还有很多推论。比如说你要写会计软件。我觉得最适合写会计软件的人,可能今天就已经不是工程师了,而是一个非常优秀的会计师。因为他们对领域了如指掌,而编码是容易的部分,懂领域才是难的部分。我认为这显然就是未来的方向。
I I I think um you know, like I I read a my my two genres are essentially sci-fi and tech history. This is what I read a lot of. I I think in tech history, there's one thing which I think to me is the clearest parallel for what's happening right now. And this is in the 1400s, the printing press in Europe. And what what happened was before the printing press, essentially 10% of the European population was literate. They knew how to read and write. They were often employed by like kings and lords that were not literate. And their job was to you know, their their job was to read and write and this is not something that everyone knew how to do.
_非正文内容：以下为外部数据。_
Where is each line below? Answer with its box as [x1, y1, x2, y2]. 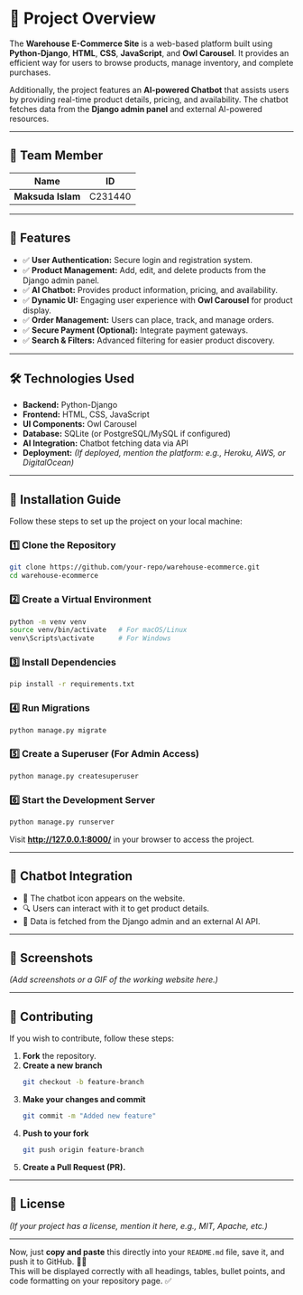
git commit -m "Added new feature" [22, 1111, 157, 1120]
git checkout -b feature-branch [22, 1078, 144, 1087]
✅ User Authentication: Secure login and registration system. [22, 254, 252, 265]
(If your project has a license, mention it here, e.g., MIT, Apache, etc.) [9, 1220, 268, 1231]
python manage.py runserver [9, 818, 115, 827]
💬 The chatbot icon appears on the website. [22, 893, 186, 903]
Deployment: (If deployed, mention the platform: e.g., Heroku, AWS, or [22, 448, 286, 458]
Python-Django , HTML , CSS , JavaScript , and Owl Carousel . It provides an [9, 47, 289, 58]
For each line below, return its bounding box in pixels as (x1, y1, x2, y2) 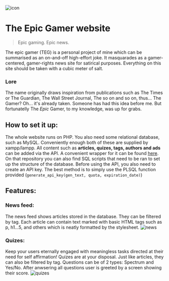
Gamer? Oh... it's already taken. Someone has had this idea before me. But (5, 101, 162, 107)
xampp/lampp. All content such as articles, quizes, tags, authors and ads (5, 145, 161, 151)
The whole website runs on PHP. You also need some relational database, (5, 134, 160, 140)
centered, (5, 60, 25, 66)
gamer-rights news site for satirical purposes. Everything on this (26, 60, 161, 66)
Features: (5, 186, 37, 195)
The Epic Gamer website (5, 23, 110, 34)
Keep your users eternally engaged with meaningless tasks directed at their (5, 248, 164, 255)
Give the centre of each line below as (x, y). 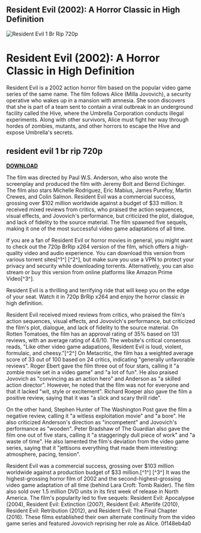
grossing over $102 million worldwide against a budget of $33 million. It (94, 203)
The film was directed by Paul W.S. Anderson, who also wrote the (87, 177)
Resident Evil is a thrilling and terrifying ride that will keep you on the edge (98, 290)
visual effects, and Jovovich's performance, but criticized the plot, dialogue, (100, 215)
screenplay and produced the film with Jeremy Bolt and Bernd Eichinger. (96, 183)
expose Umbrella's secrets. (40, 132)
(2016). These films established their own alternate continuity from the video (101, 517)
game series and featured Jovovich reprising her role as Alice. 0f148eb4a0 (99, 523)
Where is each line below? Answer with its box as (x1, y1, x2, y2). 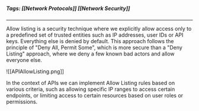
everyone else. (6, 56, 43, 63)
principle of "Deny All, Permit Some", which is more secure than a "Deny (6, 44, 182, 51)
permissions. (6, 98, 38, 105)
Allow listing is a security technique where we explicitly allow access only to (6, 25, 192, 32)
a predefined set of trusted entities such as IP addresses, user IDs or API (6, 31, 184, 38)
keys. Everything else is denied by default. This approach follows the (6, 37, 174, 44)
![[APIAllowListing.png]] (6, 68, 64, 75)
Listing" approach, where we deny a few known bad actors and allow (6, 50, 175, 57)
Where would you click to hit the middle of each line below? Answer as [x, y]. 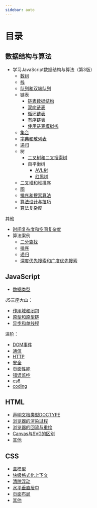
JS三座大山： [19, 300]
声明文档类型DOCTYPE [36, 415]
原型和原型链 [26, 317]
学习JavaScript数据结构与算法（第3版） [54, 69]
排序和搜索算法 [35, 195]
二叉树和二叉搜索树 [47, 157]
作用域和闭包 [26, 311]
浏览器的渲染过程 [30, 421]
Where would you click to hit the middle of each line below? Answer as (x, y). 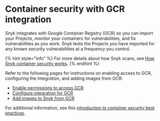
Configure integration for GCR (42, 93)
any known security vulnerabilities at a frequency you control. (68, 49)
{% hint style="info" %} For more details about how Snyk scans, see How (80, 58)
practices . (15, 113)
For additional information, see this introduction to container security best (80, 108)
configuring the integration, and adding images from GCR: (64, 78)
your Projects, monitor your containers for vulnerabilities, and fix (71, 38)
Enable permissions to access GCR (48, 88)
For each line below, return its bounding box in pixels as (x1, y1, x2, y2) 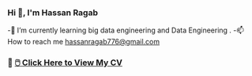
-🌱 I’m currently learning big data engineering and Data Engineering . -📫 (7, 25, 244, 35)
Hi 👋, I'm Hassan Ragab (7, 7, 98, 18)
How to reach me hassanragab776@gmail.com (7, 37, 160, 47)
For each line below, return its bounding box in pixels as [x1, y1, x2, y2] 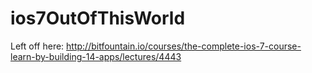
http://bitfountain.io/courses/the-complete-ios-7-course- [66, 40, 302, 52]
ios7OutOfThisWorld [10, 7, 186, 30]
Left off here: [10, 40, 65, 52]
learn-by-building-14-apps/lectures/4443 [10, 50, 182, 62]
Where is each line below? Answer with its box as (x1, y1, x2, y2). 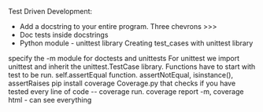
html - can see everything (8, 96, 92, 104)
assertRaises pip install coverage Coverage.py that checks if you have (8, 78, 236, 88)
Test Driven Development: (8, 7, 93, 16)
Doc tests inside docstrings (19, 31, 109, 39)
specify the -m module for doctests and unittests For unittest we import (8, 54, 240, 63)
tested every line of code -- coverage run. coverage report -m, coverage (8, 87, 244, 96)
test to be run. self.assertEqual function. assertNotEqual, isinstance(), (8, 70, 234, 79)
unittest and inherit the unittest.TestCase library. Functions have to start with (8, 62, 256, 71)
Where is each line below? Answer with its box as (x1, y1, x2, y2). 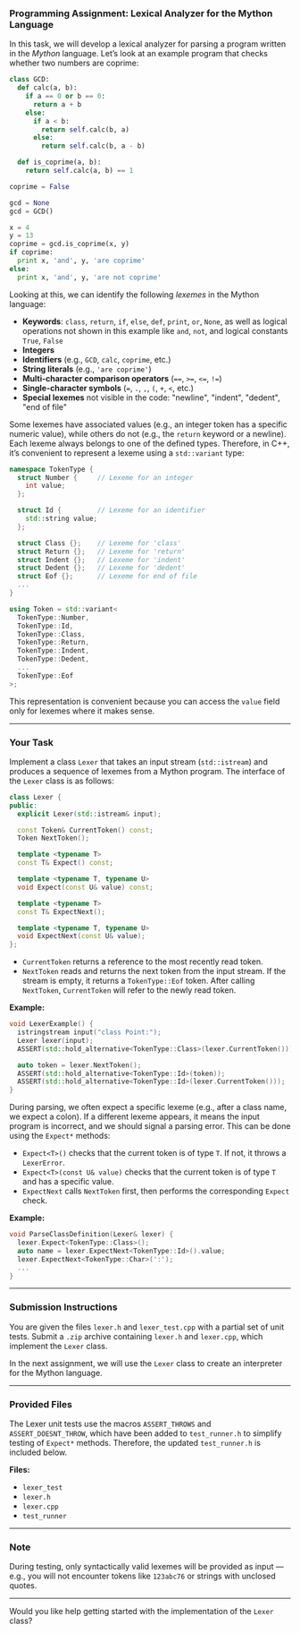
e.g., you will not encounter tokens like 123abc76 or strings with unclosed (9, 1570, 277, 1582)
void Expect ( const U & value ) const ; (17, 883, 154, 892)
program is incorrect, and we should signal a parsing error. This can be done (9, 1121, 291, 1132)
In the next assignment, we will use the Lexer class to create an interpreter (9, 1357, 283, 1368)
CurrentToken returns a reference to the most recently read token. (21, 956, 263, 967)
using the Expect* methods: (9, 1131, 111, 1141)
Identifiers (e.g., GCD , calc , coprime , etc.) (21, 354, 171, 364)
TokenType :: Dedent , (17, 654, 90, 664)
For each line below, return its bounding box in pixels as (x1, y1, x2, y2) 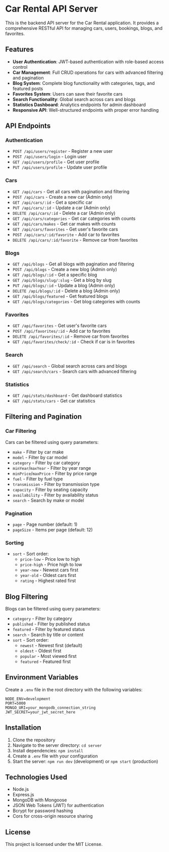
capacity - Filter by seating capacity (12, 486, 88, 492)
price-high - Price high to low (20, 562, 82, 568)
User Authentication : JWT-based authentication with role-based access (12, 59, 164, 65)
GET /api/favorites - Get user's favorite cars (12, 323, 107, 329)
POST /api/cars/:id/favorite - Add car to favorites (12, 231, 120, 238)
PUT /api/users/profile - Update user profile (12, 164, 107, 170)
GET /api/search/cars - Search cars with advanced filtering (12, 368, 137, 374)
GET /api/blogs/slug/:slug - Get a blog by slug (12, 277, 112, 283)
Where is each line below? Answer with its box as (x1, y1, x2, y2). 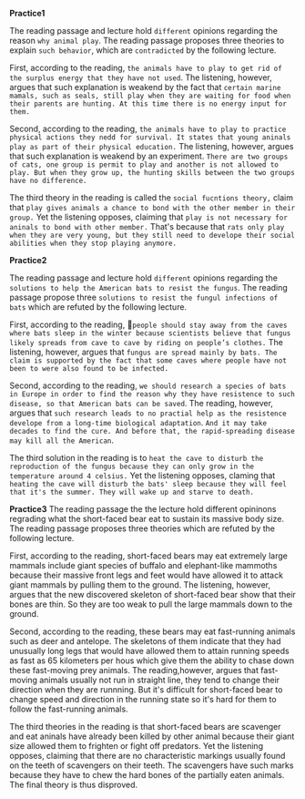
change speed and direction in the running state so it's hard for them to (9, 694, 277, 704)
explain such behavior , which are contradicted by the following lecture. (9, 45, 277, 56)
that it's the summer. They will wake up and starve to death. (9, 487, 255, 497)
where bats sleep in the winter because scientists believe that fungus (9, 329, 291, 338)
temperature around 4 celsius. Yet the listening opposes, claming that (9, 470, 276, 481)
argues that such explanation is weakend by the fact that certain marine (9, 82, 281, 92)
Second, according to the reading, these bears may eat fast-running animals (9, 626, 296, 637)
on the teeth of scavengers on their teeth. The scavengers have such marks (9, 760, 294, 771)
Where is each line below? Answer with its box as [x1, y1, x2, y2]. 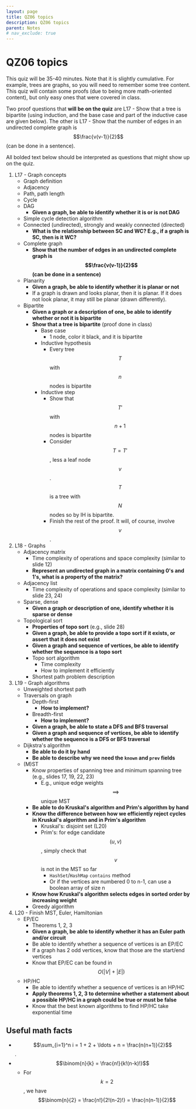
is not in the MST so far [40, 866, 97, 873]
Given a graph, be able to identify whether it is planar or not [32, 283, 180, 291]
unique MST [40, 798, 70, 805]
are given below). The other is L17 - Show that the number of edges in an [6, 118, 182, 125]
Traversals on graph [23, 692, 72, 699]
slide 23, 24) [32, 592, 63, 599]
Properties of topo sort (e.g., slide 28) [32, 623, 125, 630]
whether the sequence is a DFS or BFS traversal [32, 735, 150, 743]
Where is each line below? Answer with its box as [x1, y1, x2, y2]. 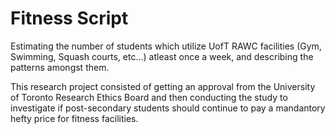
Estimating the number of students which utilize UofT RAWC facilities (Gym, [10, 40, 322, 52]
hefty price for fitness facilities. [10, 112, 139, 124]
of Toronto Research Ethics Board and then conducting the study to [10, 91, 288, 103]
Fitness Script [10, 7, 129, 30]
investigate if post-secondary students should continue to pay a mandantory [10, 102, 326, 114]
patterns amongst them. [10, 61, 110, 73]
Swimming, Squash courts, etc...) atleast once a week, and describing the [10, 50, 314, 62]
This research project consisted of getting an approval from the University [10, 80, 316, 92]
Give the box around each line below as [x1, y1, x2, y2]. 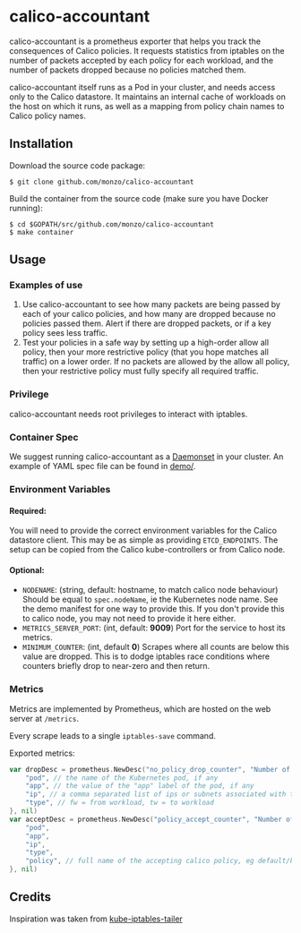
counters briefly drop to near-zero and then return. [21, 661, 211, 672]
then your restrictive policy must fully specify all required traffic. [21, 365, 260, 377]
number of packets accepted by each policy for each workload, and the [9, 55, 274, 65]
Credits [9, 889, 52, 905]
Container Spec [9, 431, 79, 443]
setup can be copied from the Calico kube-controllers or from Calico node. [9, 544, 286, 555]
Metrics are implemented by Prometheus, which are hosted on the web [9, 703, 271, 714]
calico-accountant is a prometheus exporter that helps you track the [9, 36, 262, 47]
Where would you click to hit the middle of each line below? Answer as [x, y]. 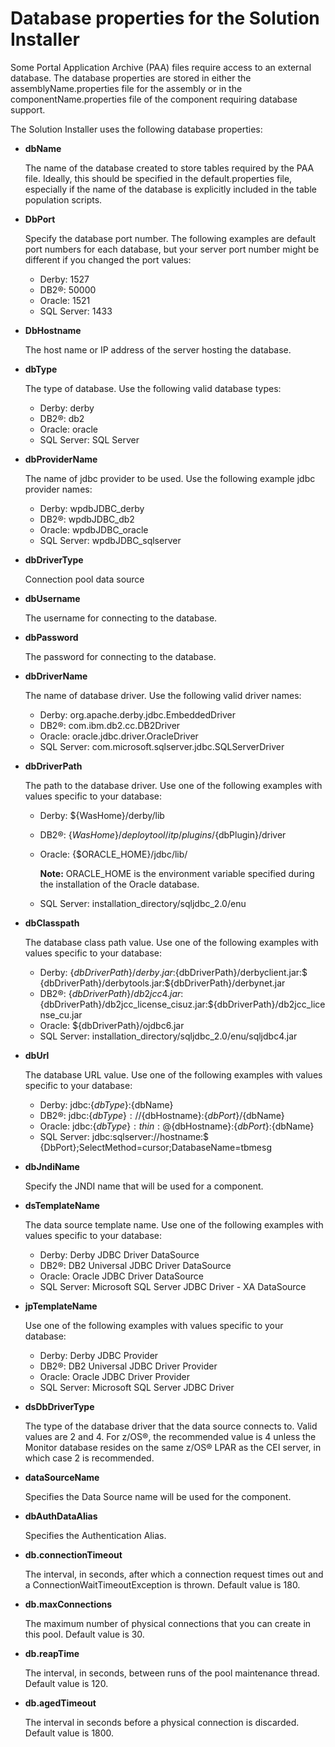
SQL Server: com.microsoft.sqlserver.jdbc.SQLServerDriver [162, 746]
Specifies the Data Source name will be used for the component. [158, 1496]
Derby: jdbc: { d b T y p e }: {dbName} [106, 1104]
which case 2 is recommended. [89, 1458]
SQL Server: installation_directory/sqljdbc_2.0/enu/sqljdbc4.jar [168, 1036]
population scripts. [63, 199]
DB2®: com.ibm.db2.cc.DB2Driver [110, 725]
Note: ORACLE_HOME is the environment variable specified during [177, 873]
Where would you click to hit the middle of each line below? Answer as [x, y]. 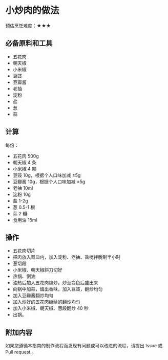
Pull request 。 [21, 352]
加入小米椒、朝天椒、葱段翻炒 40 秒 [50, 308]
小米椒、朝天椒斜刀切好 [37, 270]
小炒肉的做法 [33, 10]
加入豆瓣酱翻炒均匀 [33, 296]
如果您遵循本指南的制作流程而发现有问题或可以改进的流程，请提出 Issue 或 [84, 346]
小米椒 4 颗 [25, 169]
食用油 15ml [25, 220]
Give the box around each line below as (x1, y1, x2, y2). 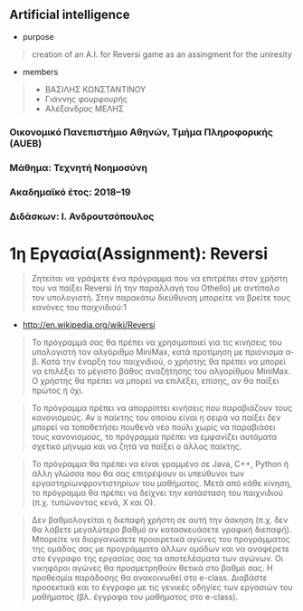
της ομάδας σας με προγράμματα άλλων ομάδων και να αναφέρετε (31, 543, 290, 555)
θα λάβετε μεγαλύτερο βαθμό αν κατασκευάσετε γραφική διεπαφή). (31, 524, 292, 535)
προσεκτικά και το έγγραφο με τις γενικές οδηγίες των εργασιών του (31, 582, 293, 593)
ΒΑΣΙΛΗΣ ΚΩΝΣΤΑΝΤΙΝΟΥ (44, 83, 147, 94)
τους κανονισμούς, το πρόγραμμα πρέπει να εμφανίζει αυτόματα (31, 432, 278, 443)
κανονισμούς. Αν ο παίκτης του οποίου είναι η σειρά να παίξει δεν (31, 412, 281, 424)
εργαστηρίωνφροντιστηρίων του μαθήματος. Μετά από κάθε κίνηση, (31, 478, 292, 489)
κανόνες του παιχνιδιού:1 (31, 302, 128, 313)
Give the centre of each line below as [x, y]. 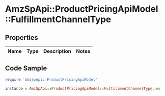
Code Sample [26, 68]
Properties [22, 37]
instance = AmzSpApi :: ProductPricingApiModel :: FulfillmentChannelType [79, 88]
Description [57, 51]
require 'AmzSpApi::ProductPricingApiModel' [51, 79]
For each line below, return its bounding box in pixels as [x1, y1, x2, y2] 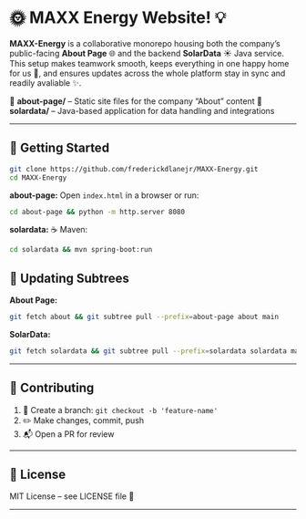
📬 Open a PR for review [22, 428, 115, 440]
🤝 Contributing [9, 380, 95, 396]
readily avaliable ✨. [9, 77, 82, 88]
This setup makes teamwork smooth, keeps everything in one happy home [9, 57, 290, 68]
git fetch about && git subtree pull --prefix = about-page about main [9, 313, 280, 322]
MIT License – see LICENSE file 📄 [9, 491, 135, 502]
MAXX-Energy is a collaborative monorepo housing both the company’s [9, 37, 280, 48]
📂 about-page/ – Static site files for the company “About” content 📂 [9, 95, 262, 107]
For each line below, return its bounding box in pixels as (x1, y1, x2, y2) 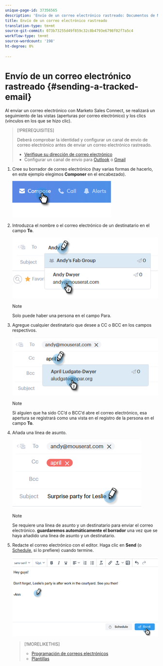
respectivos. (12, 327, 37, 333)
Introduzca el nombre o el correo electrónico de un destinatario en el (12, 222, 150, 228)
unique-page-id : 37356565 (5, 8, 57, 13)
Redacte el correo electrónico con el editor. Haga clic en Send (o (12, 542, 142, 548)
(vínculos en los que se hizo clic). (5, 118, 72, 124)
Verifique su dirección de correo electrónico (24, 151, 113, 157)
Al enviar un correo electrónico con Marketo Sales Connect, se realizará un (5, 107, 155, 113)
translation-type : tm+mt (5, 23, 55, 28)
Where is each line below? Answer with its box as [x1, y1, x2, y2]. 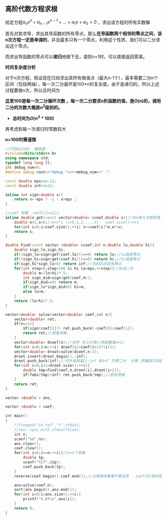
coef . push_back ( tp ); [23, 464, 66, 469]
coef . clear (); [14, 446, 43, 451]
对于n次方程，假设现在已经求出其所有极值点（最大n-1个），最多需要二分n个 [5, 75, 158, 81]
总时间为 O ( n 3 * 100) [12, 114, 55, 121]
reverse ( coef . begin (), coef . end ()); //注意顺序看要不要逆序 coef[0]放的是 [14, 474, 163, 479]
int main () [5, 413, 28, 418]
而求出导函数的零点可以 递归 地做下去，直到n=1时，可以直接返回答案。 [5, 54, 148, 60]
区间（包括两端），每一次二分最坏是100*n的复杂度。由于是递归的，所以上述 [5, 81, 160, 87]
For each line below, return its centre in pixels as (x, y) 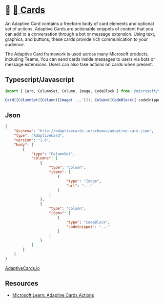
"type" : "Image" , (84, 181)
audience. (15, 44)
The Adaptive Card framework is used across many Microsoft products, (77, 54)
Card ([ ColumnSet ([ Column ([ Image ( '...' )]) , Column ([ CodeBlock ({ (71, 100)
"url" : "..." (79, 186)
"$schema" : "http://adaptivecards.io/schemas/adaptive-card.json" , (84, 131)
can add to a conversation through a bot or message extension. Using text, (80, 34)
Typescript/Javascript (40, 80)
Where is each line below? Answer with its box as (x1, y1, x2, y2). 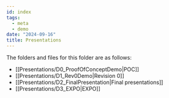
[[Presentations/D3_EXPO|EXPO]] (15, 85, 101, 92)
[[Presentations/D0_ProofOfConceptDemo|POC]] (15, 66, 140, 73)
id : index (6, 9, 32, 15)
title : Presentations (6, 37, 62, 43)
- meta (12, 20, 29, 26)
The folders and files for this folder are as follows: (6, 54, 132, 61)
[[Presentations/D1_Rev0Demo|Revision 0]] (15, 72, 124, 79)
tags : (6, 15, 20, 21)
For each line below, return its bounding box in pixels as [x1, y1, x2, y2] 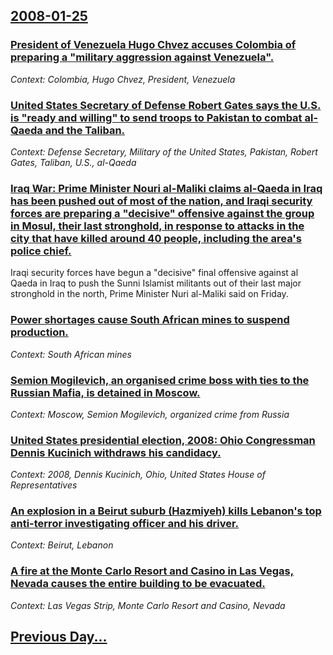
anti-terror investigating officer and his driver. [10, 517, 240, 531]
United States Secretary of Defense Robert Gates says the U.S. [10, 98, 322, 112]
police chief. [10, 244, 72, 258]
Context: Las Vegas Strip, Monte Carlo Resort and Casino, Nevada [10, 599, 286, 611]
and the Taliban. [44, 123, 126, 137]
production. [10, 325, 69, 339]
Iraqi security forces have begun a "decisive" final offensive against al [10, 267, 299, 279]
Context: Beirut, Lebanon [10, 539, 114, 551]
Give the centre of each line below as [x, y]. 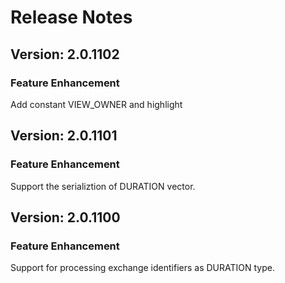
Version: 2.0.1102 [65, 54]
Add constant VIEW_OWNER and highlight [96, 104]
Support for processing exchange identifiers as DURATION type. [142, 268]
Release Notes [71, 17]
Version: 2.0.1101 [64, 136]
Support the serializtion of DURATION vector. [103, 186]
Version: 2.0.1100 [65, 217]
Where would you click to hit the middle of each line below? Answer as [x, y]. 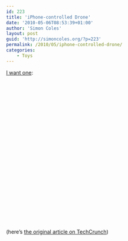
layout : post [22, 34]
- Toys [25, 56]
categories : [21, 50]
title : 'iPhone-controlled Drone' [49, 17]
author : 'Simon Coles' [34, 28]
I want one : [20, 72]
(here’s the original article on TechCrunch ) [58, 232]
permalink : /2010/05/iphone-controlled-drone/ [64, 45]
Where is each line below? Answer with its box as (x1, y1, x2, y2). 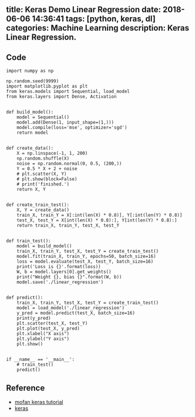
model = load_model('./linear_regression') (16, 305, 125, 311)
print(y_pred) (16, 315, 51, 322)
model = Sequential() (16, 114, 69, 120)
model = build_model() (16, 243, 72, 249)
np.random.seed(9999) (6, 78, 59, 84)
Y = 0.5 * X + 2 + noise (16, 166, 78, 172)
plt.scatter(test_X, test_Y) (16, 320, 88, 326)
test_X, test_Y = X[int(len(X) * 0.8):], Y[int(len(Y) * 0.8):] (16, 217, 177, 223)
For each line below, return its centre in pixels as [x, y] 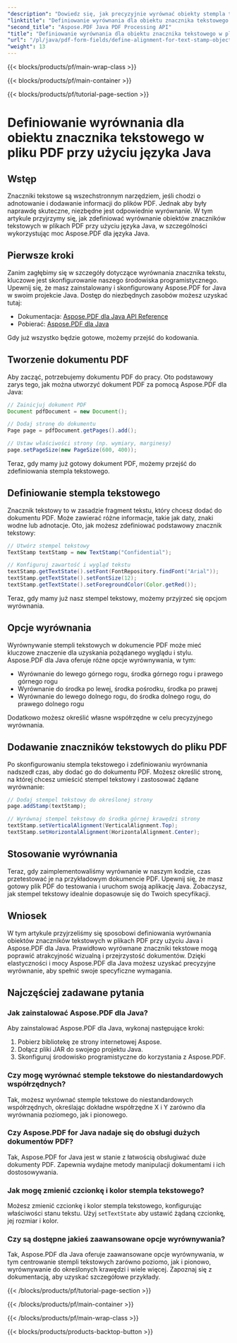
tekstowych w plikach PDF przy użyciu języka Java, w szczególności [108, 226]
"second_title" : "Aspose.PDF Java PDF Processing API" [90, 27]
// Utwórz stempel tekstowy [49, 546]
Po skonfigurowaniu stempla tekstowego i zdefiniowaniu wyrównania [108, 764]
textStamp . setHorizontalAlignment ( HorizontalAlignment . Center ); [104, 832]
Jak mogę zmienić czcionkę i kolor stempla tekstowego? [106, 1190]
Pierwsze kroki [41, 256]
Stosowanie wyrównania [62, 854]

The printing press was invented, then there were two more presses and in the 50 years after the first printing press, there was more literature published in Europe than in the thousand years before. And over the same period, the cost of literature, the cost of a book went down like a 100x. And then, you know, it took a couple hundred years cuz you know, learning to read and write is hard. You need education systems and government and everyone can't be working on farms and so on. But over the next few hundred years, literacy globally went up to like 70%.
And so, you know, now we can all read and write and you don't need a a degree in reading and writing to know how to read and write. Although still there are professional writers and that is a thing that you can do. So, I I think the thing that's about to happen and it's going to be much faster than 50 years is software will be a thing that is fully democratized, that anyone can do.
And you know, there's a lot of corollaries to this. So, for example, let's say you're writing accounting software. The best person to write accounting software, I think maybe even today, is not an engineer, it's a really good accountant because they know the domain really well and coding is the easy part. It's knowing the domain that's the hard part. And I I think this is just obviously the the future.
我认为在产品层面,差距可能更大。这跟我们改变了所有流程有关。如果你跟 Anthropic 的人聊,我们用 Claude 做所有事情。我们的 Claude 整天在互相沟通——当我在写代码、当我的 Claude 在 loop 里写代码时,它们会通过 Slack 跟其他人正在 loop 里运行的 Claude 沟通,协调解决未知问题。公司里再也没有手写代码了。所有 SQL 都是模型写的。一切都由模型构建。
所以我认为我们真正领先的地方不是技术——因为我们能用的技术大家都能用,本质上我们在做平台。对我们来说,让开发者能用跟我们一样的东西非常重要,我们会对发布的一切进行 dogfooding。但我认为真正的领先优势在于组织结构和组织流程。这是一个我们希望能在像今天这样的场合分享的话题,让大家都能从中学习、共同进化。
I think on the product side, there's probably a far larger gap. And that's just related to us changing all of our processes. Like if you talk to people at Anthropic, we use Claude for literally everything. And our Claudes are talking all day like as as I'm coding, as my Claudes are coding in a loop, they will communicate over Slack to talk to other people's Claudes that are also running in a loop to kind of figure out unknowns. We have no more manually written code anywhere at the company. All of the SQL is written by uh by models. Everything is just built by the models.
So, I I I think actually the place that we're ahead is not the technology cuz the same technology available to us is available to everyone here because fundamentally, we are building a platform. And so, for us, it's really important that developers can use the same thing that we're using and that we we dog food everything that we put out there. But I think there's actually a far bigger weed in kind of the organizational structure and organizational process. And this is a place where you know, hopefully we can talk about it in places like this and uh everyone can kind of learn from it and and also evolve.
所以我觉得随着时间推移,不应该是用户去琢磨怎么更好地使用工具。如果用户需要这么做,那其实是产品设计的问题,说明我没做好。应该是模型自己变得更好,加上我们的提示让它自然而然地做到这些。
So, so I think actually over time, it's not on users to figure out how to hold the tools better. And if that's the case, it's actually a product design problem and like I'm not doing a good job. It's really on the model to do this stuff better and on us kind of prompting it so it naturally does this.